As a way to make up for the loss of Bruins action, we'll be using the EA Sports NHL 20 video game to simulate each game on Boston's schedule until they finally return to action.

The Boston Bruins were supposed to take on the Columbus Blue Jackets on Monday, March 16 at TD Garden, here's how our simulation of that game went.

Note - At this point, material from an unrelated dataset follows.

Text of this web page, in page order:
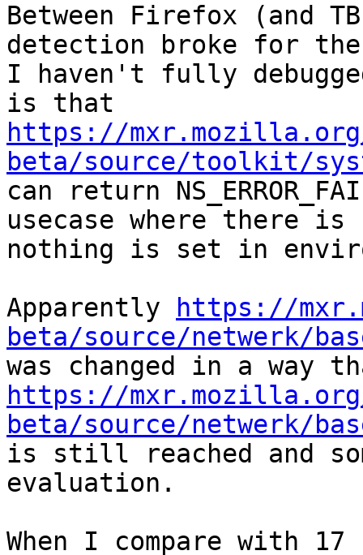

The Bruins fell to the Blue Jackets 2-1 in overtime in this simulation after Charlie McAvoy tied the game late in the third period. The Bruins didn't struggle in the shot department, but they certainly couldn't put the puck in the back of the net. 

Here are the game stats:

Three Stars of the Game + Game Stats

Goaltender Joonas Korpisalo and forwards Gustav Nyquist and Pierre Luc-Dubois were the three stars of the game. 

Bruins Individual Stats

Defenseman Charlie McAvoy led all B's skaters in ice time with 27:13, and Jake DeBrusk led all skaters with five shots. Tuukka Rask recorded a .900 SV% and a 1.93 GAA.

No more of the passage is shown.